The report also quotes the Indian Meteorological Department’s classification of events like lightning and thunderstorms, heavy to extremely heavy rainfall, landslides and floods, cold waves and heat waves, cyclones, snowfall, dust and sandstorms, squalls, hailstorms, and gales as “climate extremities”.
While farmers are entitled to compensation for crop damage, this is restricted to land-holding farmers which leaves the majority of the workers in the sector, consisting of landless or tenant farmers working on leased land, to fend for themselves.
Climate change and crop failure
Like Adar, Radha* migrated to Bengaluru from Nadia two years ago. She works as a domestic worker in an apartment complex in the city, but lives in another settlement in Chiranjeevi Layout close to the Esteem Mall, en route to Kempegowda International Airport, which is inhabited mainly by workers in the waste management sector.
“We used to work in paddy and vegetable fields before we moved here, and rains were erratic,” says Radha, her woes shared by her neighbours. “Gaon mein kaam nahi hai,” was repeatedly said by the majority, emphasising the lack of work in the village in West Bengal.

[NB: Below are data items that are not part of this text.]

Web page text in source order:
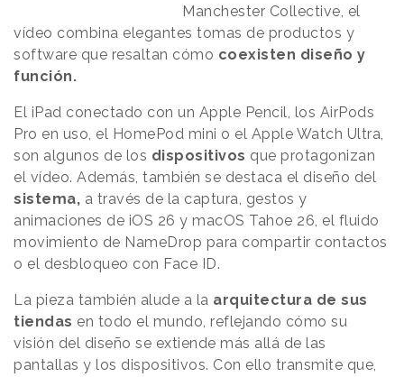
Manchester Collective, el
vídeo combina elegantes tomas de productos y
software que resaltan cómo coexisten diseño y
función.
El iPad conectado con un Apple Pencil, los AirPods
Pro en uso, el HomePod mini o el Apple Watch Ultra,
son algunos de los dispositivos que protagonizan
el vídeo. Además, también se destaca el diseño del
sistema, a través de la captura, gestos y
animaciones de iOS 26 y macOS Tahoe 26, el fluido
movimiento de NameDrop para compartir contactos
o el desbloqueo con Face ID.
La pieza también alude a la arquitectura de sus
tiendas en todo el mundo, reflejando cómo su
visión del diseño se extiende más allá de las
pantallas y los dispositivos. Con ello transmite que,
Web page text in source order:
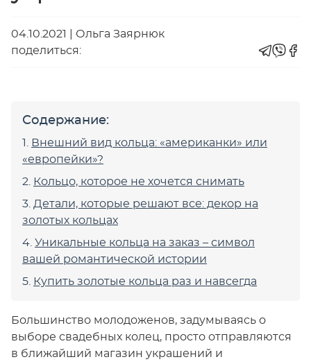
04.10.2021
Ольга Заярнюк
поделиться:
Содержание:
Внешний вид кольца: «американки» или
«европейки»?
Кольцо, которое не хочется снимать
Детали, которые решают все: декор на
золотых кольцах
Уникальные кольца на заказ – символ
вашей романтической истории
Купить золотые кольца раз и навсегда
Большинство молодоженов, задумываясь о
выборе свадебных колец, просто отправляются
в ближайший магазин украшений и
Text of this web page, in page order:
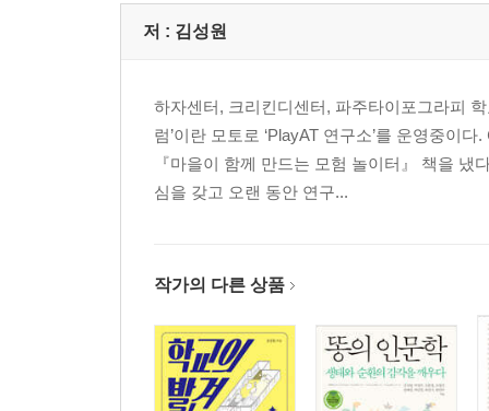
저 : 김성원
하자센터, 크리킨디센터, 파주타이포그라피
럼’이란 모토로 ‘PlayAT 연구소’를 운영중이
『마을이 함께 만드는 모험 놀이터』 책을
심을 갖고 오랜 동안 연구...
작가의 다른 상품
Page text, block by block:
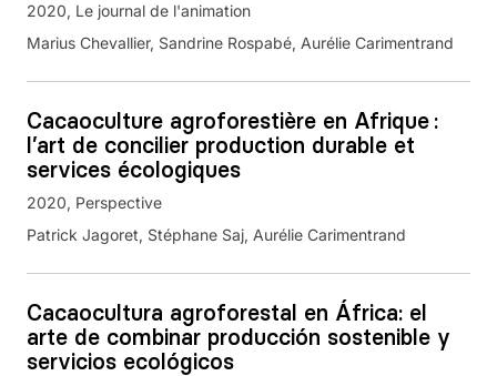
2020 Le journal de l'animation
Marius Chevallier, Sandrine Rospabé, Aurélie Carimentrand
Cacaoculture agroforestière en Afrique :
l’art de concilier production durable et
services écologiques
2020 Perspective
Patrick Jagoret, Stéphane Saj, Aurélie Carimentrand
Cacaocultura agroforestal en África: el
arte de combinar producción sostenible y
servicios ecológicos
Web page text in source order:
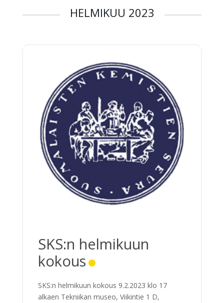
HELMIKUU 2023
SKS:n helmikuun
kokous
SKS:n helmikuun kokous 9.2.2023 klo 17
alkaen Tekniikan museo, Viikintie 1 D,
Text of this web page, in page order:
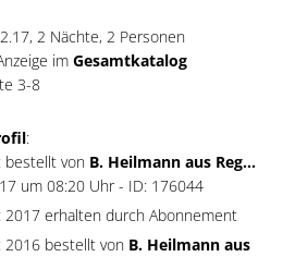
2 Nächte, 2 Personen
im Gesamtkatalog
3-8
:
bestellt von B. Heilmann aus Reg...
um 08:20 Uhr - ID: 176044
2017 erhalten durch Abonnement
2016 bestellt von B. Heilmann aus
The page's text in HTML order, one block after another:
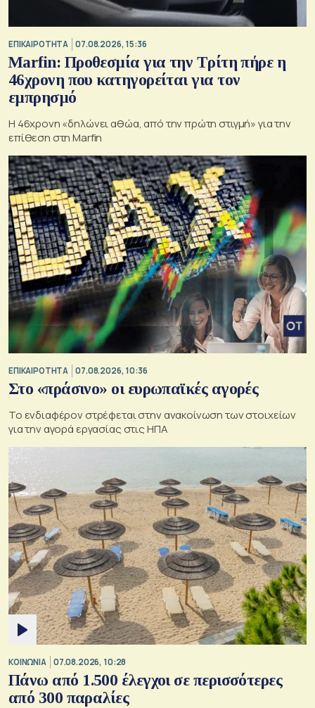
ΕΠΙΚΑΙΡΟΤΗΤΑ 07.08.2026, 15:36
Marfin: Προθεσμία για την Τρίτη πήρε η
46χρονη που κατηγορείται για τον
εμπρησμό
H 46χρονη «δηλώνει αθώα, από την πρώτη στιγμή» για την
επίθεση στη Marfin
ΕΠΙΚΑΙΡΟΤΗΤΑ 07.08.2026, 10:36
Στο «πράσινο» οι ευρωπαϊκές αγορές
Το ενδιαφέρον στρέφεται στην ανακοίνωση των στοιχείων
για την αγορά εργασίας στις ΗΠΑ
ΚΟΙΝΩΝΙΑ 07.08.2026, 10:28
Πάνω από 1.500 έλεγχοι σε περισσότερες
από 300 παραλίες
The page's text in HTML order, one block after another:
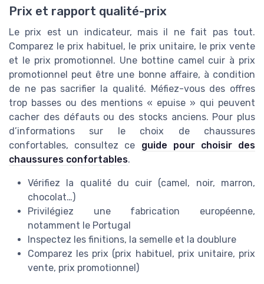
Prix et rapport qualité-prix
Le prix est un indicateur, mais il ne fait pas tout.
Comparez le prix habituel, le prix unitaire, le prix vente
et le prix promotionnel. Une bottine camel cuir à prix
promotionnel peut être une bonne affaire, à condition
de ne pas sacrifier la qualité. Méfiez-vous des offres
trop basses ou des mentions « epuise » qui peuvent
cacher des défauts ou des stocks anciens. Pour plus
d’informations sur le choix de chaussures
confortables, consultez ce guide pour choisir des
chaussures confortables.
Vérifiez la qualité du cuir (camel, noir, marron,
chocolat…)
Privilégiez une fabrication européenne,
notamment le Portugal
Inspectez les finitions, la semelle et la doublure
Comparez les prix (prix habituel, prix unitaire, prix
vente, prix promotionnel)
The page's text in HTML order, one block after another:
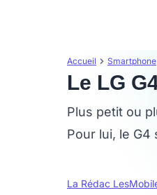
Accueil Smartphone
Le LG
Plus petit ou
Pour lui, le G4
La Rédac
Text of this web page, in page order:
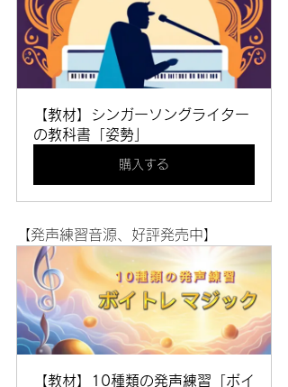
【教材】シンガーソングライター
の教科書「姿勢」
購入する
【発声練習音源、好評発売中】
【教材】10種類の発声練習「ボイ
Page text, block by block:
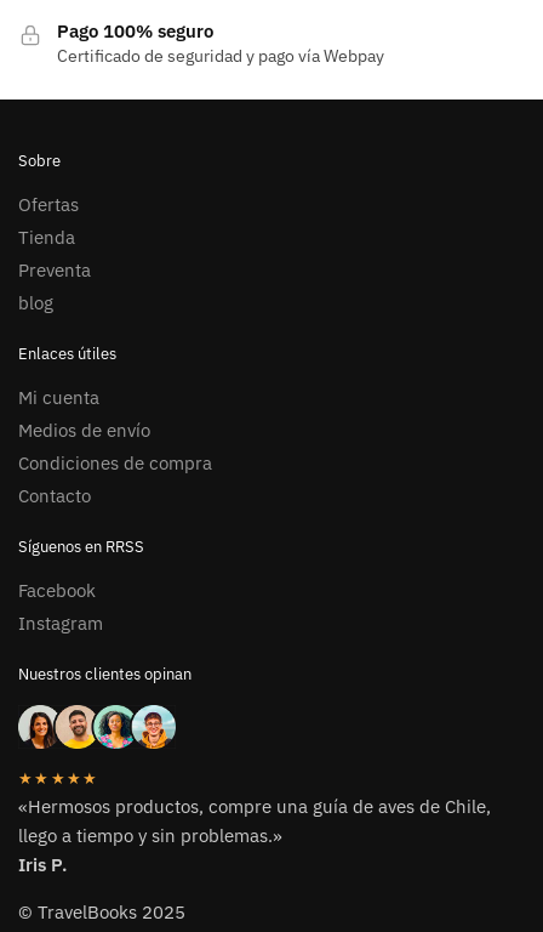
Pago 100% seguro
Certificado de seguridad y pago vía Webpay
Sobre
Ofertas
Tienda
Preventa
blog
Enlaces útiles
Mi cuenta
Medios de envío
Condiciones de compra
Contacto
Síguenos en RRSS
Facebook
Instagram
Nuestros clientes opinan
★★★★★
«Hermosos productos, compre una guía de aves de Chile,
llego a tiempo y sin problemas.»
Iris P.
© TravelBooks 2025
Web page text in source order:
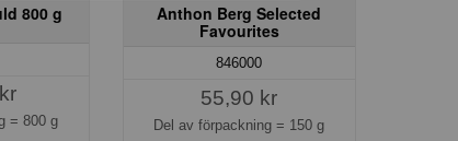
800 g
= 800 g
Anthon Berg Selected
Favourites
846000
55,90 kr
Del av förpackning = 150 g
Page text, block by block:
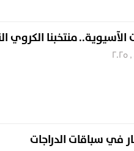
منتخبنا الكروي
في سباقات الدراجات
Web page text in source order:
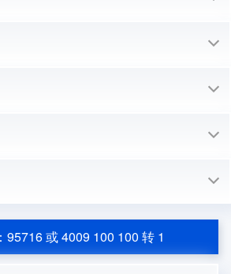
95716 或 4009 100 100 转 1
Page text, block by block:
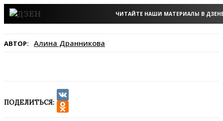
ЧИТАЙТЕ НАШИ МАТЕРИАЛЫ В
АВТОР: Алина Дранникова
ПОДЕЛИТЬСЯ:
VK
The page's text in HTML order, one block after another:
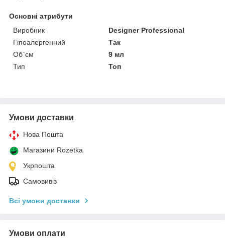
Основні атрибути
Виробник
Designer Professional
Гіпоалергенний
Так
Об`єм
9 мл
Тип
Топ
Умови доставки
Нова Пошта
Магазини Rozetka
Укрпошта
Самовивіз
Всі умови доставки
Умови оплати
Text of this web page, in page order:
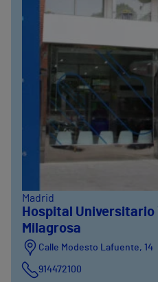
Madrid
Hospital Universitario
Milagrosa
Calle Modesto Lafuente, 14
914472100
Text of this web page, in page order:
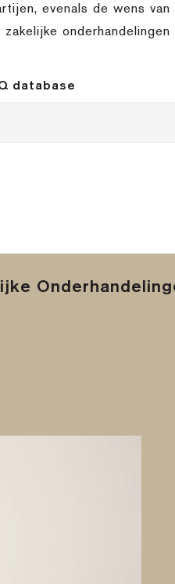
evenals de wens
database
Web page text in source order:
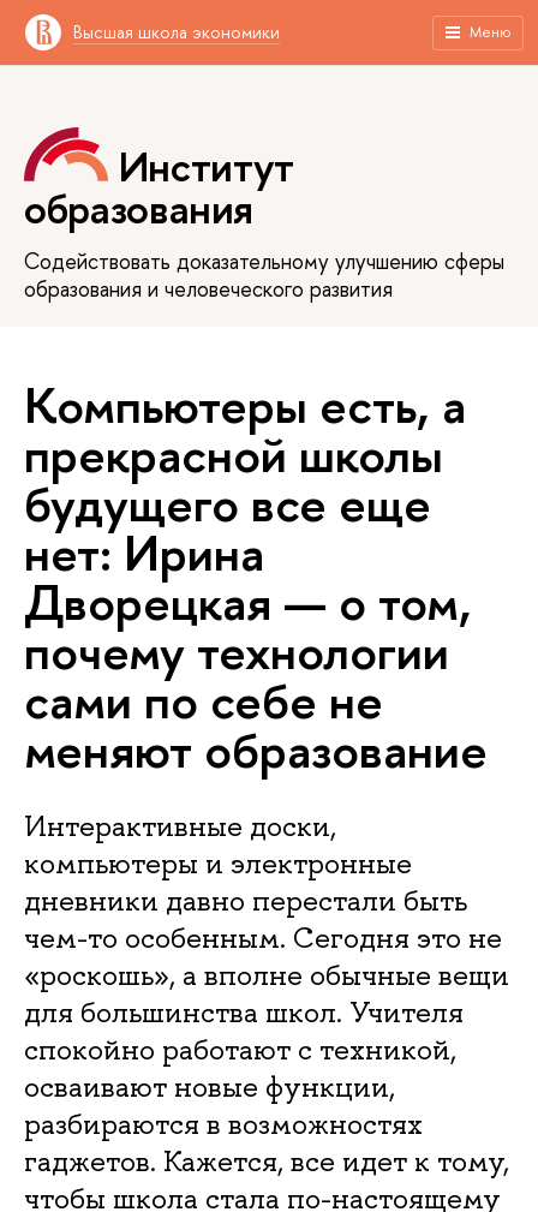
Высшая школа экономики Меню
Институт
образования
Содействовать доказательному улучшению сферы
образования и человеческого развития
Компьютеры есть, а
прекрасной школы
будущего все еще
нет: Ирина
Дворецкая — о том,
почему технологии
сами по себе не
меняют образование
Интерактивные доски,
компьютеры и электронные
дневники давно перестали быть
чем-то особенным. Сегодня это не
«роскошь», а вполне обычные вещи
для большинства школ. Учителя
спокойно работают с техникой,
осваивают новые функции,
разбираются в возможностях
гаджетов. Кажется, все идет к тому,
чтобы школа стала по-настоящему
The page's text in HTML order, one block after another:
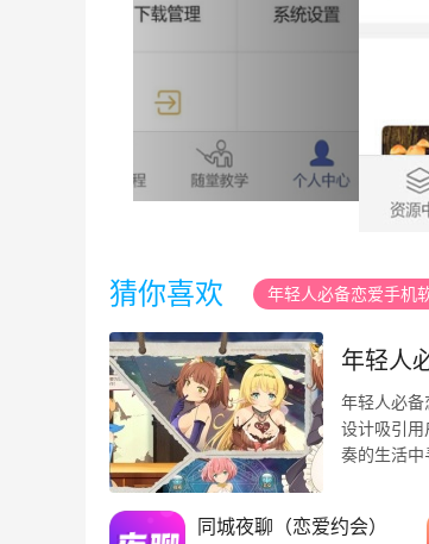
猜你喜欢 年轻人必备恋爱手机
年轻人
年轻人必备
设计吸引用
奏的生活中
同城夜聊（恋爱约会）

Radha’s husband was a farm labourer too, who used to sow seeds, irrigate fields, and harvest grown crops. Currently, he works as a waste picker who collects plastic, water or liquor bottles from the streets to sell them at the gujari or the recycling centre.
“The years when the rains aren’t adequate, our crops would waste away,” says Radha. “This was painful because we had invested a large chunk of our personal income and savings in growing these crops. So when the crops went bad, we had no harvest, no money at home.”
“The agrarian crisis coupled with climate change, both in coastal and inland West Bengal has made farming more difficult,” explains Chandni Singh, Senior Researcher at the Indian Institute for Human Settlements (IIHS) and the Lead Author of the Intragovernmental Panel on Climate Change’s (IPCC) Sixth Assessment Report. “While migration has been constant, the conditions under which they are moving into cities now are going to be severely stressed because of climate-induced disasters.”
A paper authored by Chandni on migration and its implication on local livelihoods mentions how rural-urban migration has emerged as a “significant livelihood strategy to manage risks, meet aspirations, and move out of increasingly unprofitable agriculture.” The continuous change in the climate has proven to be not only non-conducive to the sector, but a killer of jobs as well.
Radha and her husband recollect significant irregularities in rainfall after the year 2000, and the blazing heat that followed. Their farming district back home is made of muddy plains, so rains do not cascade like they would in crop fields of hilly regions. “If we receive excessive rainfall, then it will stay seeped into the ground and turn into mulch,” she complains.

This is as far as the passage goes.